== The problem ==
When you reach the line below that has "Einloggen [40, 41]", start returning lines exactly, and stop after the line that has "Our knowledgeable lawyers"; skip the pictures.

===== Material for this exercise =====

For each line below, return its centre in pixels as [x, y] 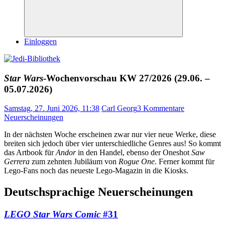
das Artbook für [30, 153]
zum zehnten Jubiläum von [74, 162]
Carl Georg [119, 108]
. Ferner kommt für [185, 162]
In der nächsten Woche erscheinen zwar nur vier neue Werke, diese [110, 135]
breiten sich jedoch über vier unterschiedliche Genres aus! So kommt [113, 144]
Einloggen [40, 41]
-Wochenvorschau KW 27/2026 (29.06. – [127, 78]
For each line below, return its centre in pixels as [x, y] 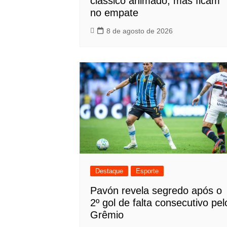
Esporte [147, 171]
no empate [114, 12]
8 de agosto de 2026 [140, 31]
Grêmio [107, 215]
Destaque [109, 171]
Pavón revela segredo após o [156, 191]
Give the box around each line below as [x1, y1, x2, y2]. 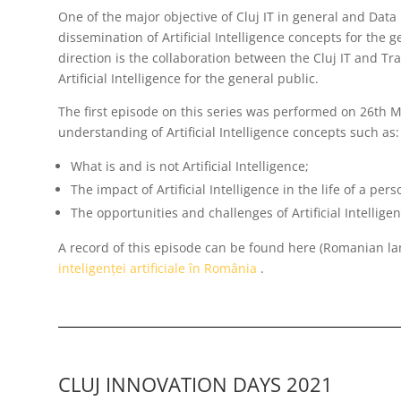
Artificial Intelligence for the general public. [57, 70, 319, 88]
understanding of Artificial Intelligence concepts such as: [57, 124, 399, 141]
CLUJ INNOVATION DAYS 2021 [57, 370, 333, 397]
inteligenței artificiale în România [57, 260, 257, 277]
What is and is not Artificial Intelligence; [70, 158, 309, 175]
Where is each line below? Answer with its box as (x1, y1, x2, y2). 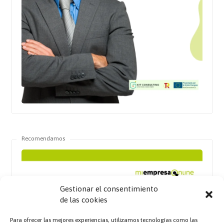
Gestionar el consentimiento (60, 184, 158, 193)
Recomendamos (21, 135, 65, 142)
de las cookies (60, 195, 107, 204)
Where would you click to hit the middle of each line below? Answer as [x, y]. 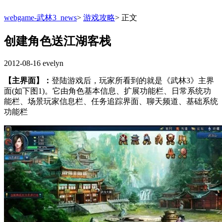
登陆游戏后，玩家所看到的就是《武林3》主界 [133, 80]
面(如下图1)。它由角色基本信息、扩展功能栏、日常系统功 [108, 91]
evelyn [53, 63]
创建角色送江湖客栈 [57, 41]
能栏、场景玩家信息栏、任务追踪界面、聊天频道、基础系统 [111, 101]
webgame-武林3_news [40, 18]
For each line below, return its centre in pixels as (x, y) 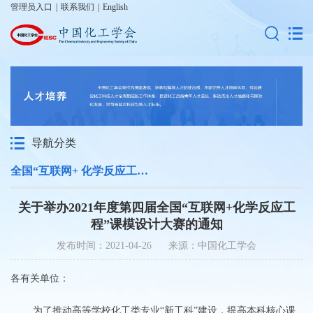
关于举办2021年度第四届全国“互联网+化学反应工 (156, 208)
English (115, 7)
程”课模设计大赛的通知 (156, 224)
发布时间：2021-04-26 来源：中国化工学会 (156, 246)
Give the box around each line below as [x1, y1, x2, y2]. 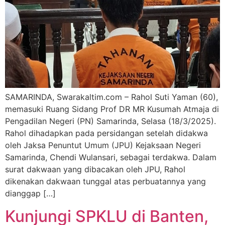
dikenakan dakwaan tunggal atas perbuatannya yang [5, 176, 206, 187]
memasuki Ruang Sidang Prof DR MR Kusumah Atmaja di [5, 104, 219, 115]
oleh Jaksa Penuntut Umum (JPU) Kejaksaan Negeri [5, 140, 201, 151]
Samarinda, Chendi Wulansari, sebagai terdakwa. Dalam [5, 152, 216, 163]
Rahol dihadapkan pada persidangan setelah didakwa [5, 128, 208, 139]
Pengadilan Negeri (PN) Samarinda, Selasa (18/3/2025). [5, 116, 216, 127]
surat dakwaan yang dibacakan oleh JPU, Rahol [5, 164, 185, 175]
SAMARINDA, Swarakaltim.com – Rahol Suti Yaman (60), [5, 92, 218, 102]
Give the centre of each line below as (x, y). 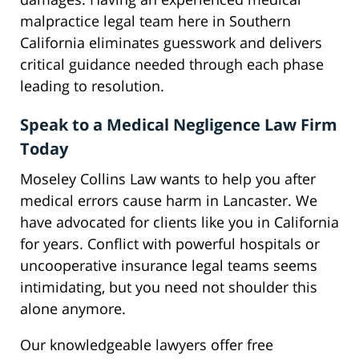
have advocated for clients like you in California (179, 222)
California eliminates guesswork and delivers (171, 43)
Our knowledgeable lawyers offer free (147, 345)
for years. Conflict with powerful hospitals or (170, 244)
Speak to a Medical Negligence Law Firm (179, 125)
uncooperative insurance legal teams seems (169, 266)
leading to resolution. (92, 86)
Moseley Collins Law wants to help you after (168, 179)
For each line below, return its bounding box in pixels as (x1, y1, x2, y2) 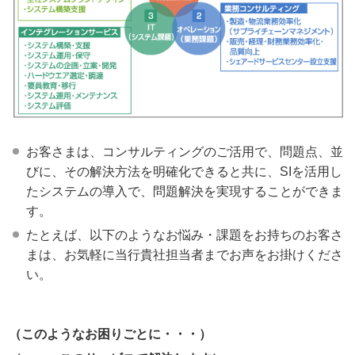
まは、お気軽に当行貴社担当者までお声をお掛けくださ (26, 248, 343, 262)
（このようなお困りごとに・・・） (9, 327, 212, 342)
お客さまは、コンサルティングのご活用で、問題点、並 (26, 145, 343, 159)
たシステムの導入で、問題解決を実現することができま (26, 185, 343, 199)
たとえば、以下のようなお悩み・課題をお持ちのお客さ (26, 228, 343, 242)
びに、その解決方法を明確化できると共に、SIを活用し (26, 165, 342, 179)
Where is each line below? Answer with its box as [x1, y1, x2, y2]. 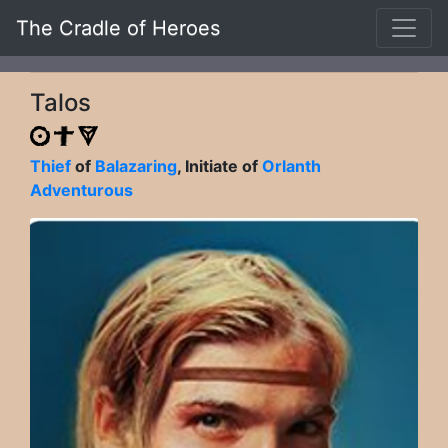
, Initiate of [177, 155, 262, 176]
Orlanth [262, 155, 321, 176]
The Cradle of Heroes [16, 16, 220, 40]
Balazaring [95, 155, 177, 176]
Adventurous [30, 179, 133, 200]
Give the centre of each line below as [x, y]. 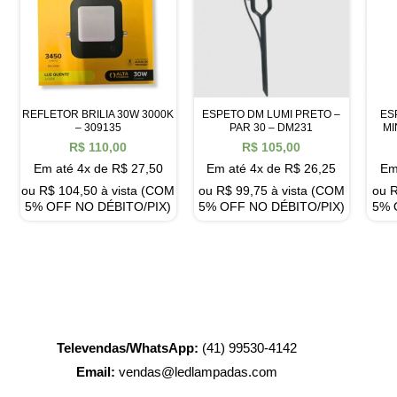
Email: [96, 371]
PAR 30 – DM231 [272, 127]
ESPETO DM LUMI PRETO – [272, 114]
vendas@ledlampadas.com [197, 371]
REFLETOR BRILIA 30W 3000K [98, 114]
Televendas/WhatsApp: [128, 347]
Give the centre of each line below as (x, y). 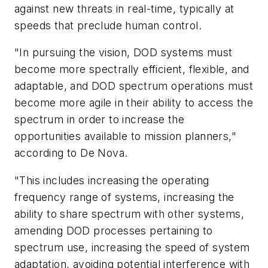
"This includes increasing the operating (112, 180)
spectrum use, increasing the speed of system (132, 247)
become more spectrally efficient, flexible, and (132, 69)
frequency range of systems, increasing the (124, 197)
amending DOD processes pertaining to (114, 230)
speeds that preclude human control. (108, 25)
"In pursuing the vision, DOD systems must (124, 53)
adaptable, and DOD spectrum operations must (134, 86)
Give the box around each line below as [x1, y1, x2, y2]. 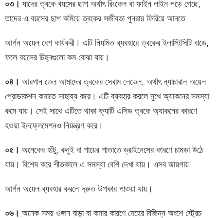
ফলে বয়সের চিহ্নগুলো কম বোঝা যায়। [5, 52, 109, 62]
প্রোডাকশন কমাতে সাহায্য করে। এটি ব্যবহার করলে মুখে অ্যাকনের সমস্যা [5, 91, 209, 101]
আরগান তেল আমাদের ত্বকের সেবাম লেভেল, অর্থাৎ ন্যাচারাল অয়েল [19, 76, 206, 87]
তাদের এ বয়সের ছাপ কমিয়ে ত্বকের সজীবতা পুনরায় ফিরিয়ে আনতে [5, 13, 185, 23]
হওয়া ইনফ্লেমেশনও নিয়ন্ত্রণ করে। [5, 120, 103, 130]
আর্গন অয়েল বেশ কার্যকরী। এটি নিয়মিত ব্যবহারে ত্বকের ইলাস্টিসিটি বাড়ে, [5, 37, 209, 48]
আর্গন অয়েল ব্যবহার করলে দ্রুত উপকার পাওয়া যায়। [5, 183, 153, 194]
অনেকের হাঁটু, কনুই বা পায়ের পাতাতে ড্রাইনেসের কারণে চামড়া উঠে [19, 145, 203, 155]
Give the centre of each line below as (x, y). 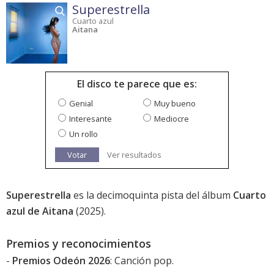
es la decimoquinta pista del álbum (152, 195)
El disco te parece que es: (137, 84)
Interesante (91, 119)
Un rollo (83, 134)
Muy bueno (175, 104)
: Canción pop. (142, 261)
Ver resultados (134, 155)
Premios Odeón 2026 (61, 261)
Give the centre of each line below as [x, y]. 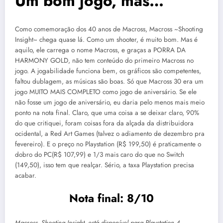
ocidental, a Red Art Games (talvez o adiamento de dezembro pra [110, 133]
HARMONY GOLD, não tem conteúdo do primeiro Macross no [104, 60]
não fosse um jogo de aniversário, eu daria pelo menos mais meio [110, 102]
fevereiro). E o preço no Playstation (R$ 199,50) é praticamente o [108, 144]
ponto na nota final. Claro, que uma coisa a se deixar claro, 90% [107, 112]
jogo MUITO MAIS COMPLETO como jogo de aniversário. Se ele [106, 92]
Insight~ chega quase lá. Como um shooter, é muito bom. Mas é [106, 39]
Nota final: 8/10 [111, 198]
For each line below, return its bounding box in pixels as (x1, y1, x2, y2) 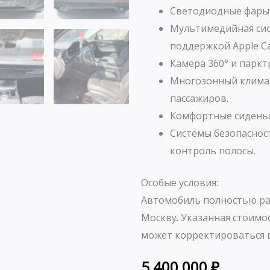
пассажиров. (170, 92, 228, 105)
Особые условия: (141, 176, 218, 190)
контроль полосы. (170, 144, 256, 158)
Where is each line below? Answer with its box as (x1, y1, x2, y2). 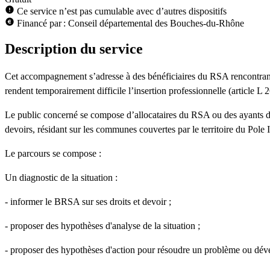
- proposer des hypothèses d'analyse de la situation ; (5, 220, 200, 231)
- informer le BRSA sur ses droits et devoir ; (5, 196, 171, 207)
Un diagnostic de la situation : (5, 172, 118, 183)
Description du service (5, 40, 143, 57)
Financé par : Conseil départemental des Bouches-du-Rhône (14, 17, 244, 28)
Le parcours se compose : (5, 148, 101, 159)
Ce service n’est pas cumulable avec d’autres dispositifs (14, 5, 227, 16)
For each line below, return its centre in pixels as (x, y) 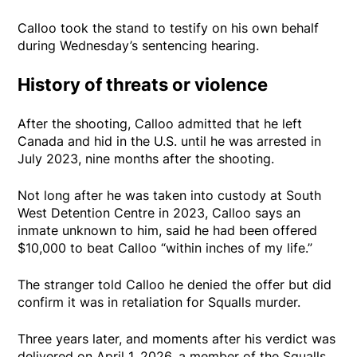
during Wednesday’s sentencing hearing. (139, 45)
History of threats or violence (143, 84)
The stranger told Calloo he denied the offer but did (175, 284)
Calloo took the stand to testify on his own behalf (169, 28)
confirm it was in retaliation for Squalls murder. (159, 302)
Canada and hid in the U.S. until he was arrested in (170, 141)
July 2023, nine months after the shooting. (146, 159)
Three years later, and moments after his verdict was (177, 339)
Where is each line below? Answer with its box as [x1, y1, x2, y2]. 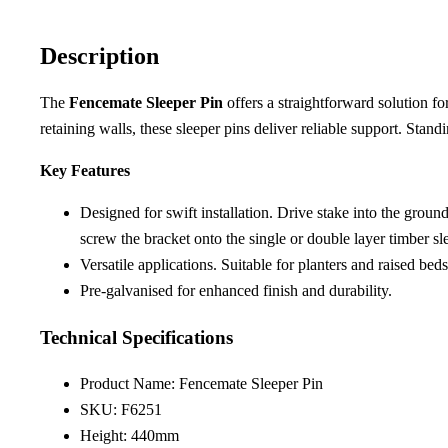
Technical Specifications [40, 326, 233, 348]
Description [40, 43, 159, 70]
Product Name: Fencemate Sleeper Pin [80, 375, 323, 393]
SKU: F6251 [80, 401, 162, 419]
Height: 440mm [80, 427, 179, 445]
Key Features [40, 161, 130, 179]
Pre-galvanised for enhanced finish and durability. [80, 281, 392, 299]
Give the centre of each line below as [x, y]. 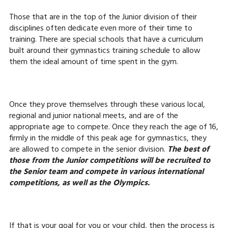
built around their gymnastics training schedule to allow [105, 51]
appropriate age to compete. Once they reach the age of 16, [113, 127]
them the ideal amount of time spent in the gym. [93, 62]
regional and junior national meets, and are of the [93, 116]
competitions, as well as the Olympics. [79, 183]
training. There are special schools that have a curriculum [106, 40]
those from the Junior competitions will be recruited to [109, 161]
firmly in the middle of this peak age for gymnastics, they [108, 138]
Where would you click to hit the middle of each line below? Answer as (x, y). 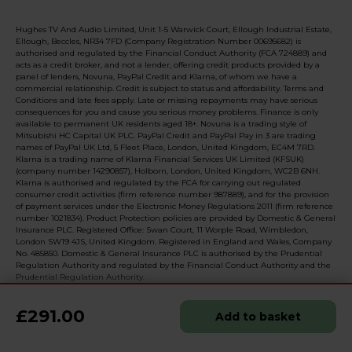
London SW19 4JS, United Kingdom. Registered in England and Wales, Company (174, 241)
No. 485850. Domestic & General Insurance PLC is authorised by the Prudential (169, 253)
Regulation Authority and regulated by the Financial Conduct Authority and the (173, 265)
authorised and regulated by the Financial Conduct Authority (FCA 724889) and (171, 53)
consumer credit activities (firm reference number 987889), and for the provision (172, 194)
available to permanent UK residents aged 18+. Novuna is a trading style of (161, 123)
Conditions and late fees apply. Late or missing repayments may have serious (167, 100)
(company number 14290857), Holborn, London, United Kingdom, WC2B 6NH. (168, 170)
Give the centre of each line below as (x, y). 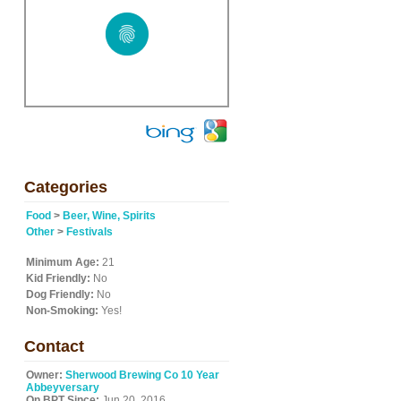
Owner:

=====

== Task answer ==
Einloggen [40, 41]
-Wochenvorschau KW 27/2026 (29.06. – [127, 78]
For each line below, return its centre in pixels as [x, y] 
Esporte [147, 171]
no empate [114, 12]
8 de agosto de 2026 [140, 31]
Grêmio [107, 215]
Destaque [109, 171]
Pavón revela segredo após o [156, 191]
Give the box around each line below as [x1, y1, x2, y2]. 
Artificial Intelligence for the general public. [57, 70, 319, 88]
understanding of Artificial Intelligence concepts such as: [57, 124, 399, 141]
CLUJ INNOVATION DAYS 2021 [57, 370, 333, 397]
inteligenței artificiale în România [57, 260, 257, 277]
What is and is not Artificial Intelligence; [70, 158, 309, 175]
Where is each line below? Answer with its box as (x1, y1, x2, y2). 
Gestionar el consentimiento (60, 184, 158, 193)
Recomendamos (21, 135, 65, 142)
de las cookies (60, 195, 107, 204)
Where would you click to hit the middle of each line below? Answer as [x, y]. 
登陆游戏后，玩家所看到的就是《武林3》主界 [133, 80]
面(如下图1)。它由角色基本信息、扩展功能栏、日常系统功 [108, 91]
evelyn [53, 63]
创建角色送江湖客栈 [57, 41]
能栏、场景玩家信息栏、任务追踪界面、聊天频道、基础系统 [111, 101]
webgame-武林3_news [40, 18]
For each line below, return its centre in pixels as (x, y) 
关于举办2021年度第四届全国“互联网+化学反应工 (156, 208)
English (115, 7)
程”课模设计大赛的通知 (156, 224)
发布时间：2021-04-26 来源：中国化工学会 (156, 246)
Give the box around each line below as [x1, y1, x2, y2]. 
dikenakan dakwaan tunggal atas perbuatannya yang [5, 176, 206, 187]
memasuki Ruang Sidang Prof DR MR Kusumah Atmaja di [5, 104, 219, 115]
oleh Jaksa Penuntut Umum (JPU) Kejaksaan Negeri [5, 140, 201, 151]
Samarinda, Chendi Wulansari, sebagai terdakwa. Dalam [5, 152, 216, 163]
Rahol dihadapkan pada persidangan setelah didakwa [5, 128, 208, 139]
Pengadilan Negeri (PN) Samarinda, Selasa (18/3/2025). [5, 116, 216, 127]
surat dakwaan yang dibacakan oleh JPU, Rahol [5, 164, 185, 175]
SAMARINDA, Swarakaltim.com – Rahol Suti Yaman (60), [5, 92, 218, 102]
Give the centre of each line below as (x, y). 
have advocated for clients like you in California (179, 222)
California eliminates guesswork and delivers (171, 43)
Our knowledgeable lawyers offer free (147, 345)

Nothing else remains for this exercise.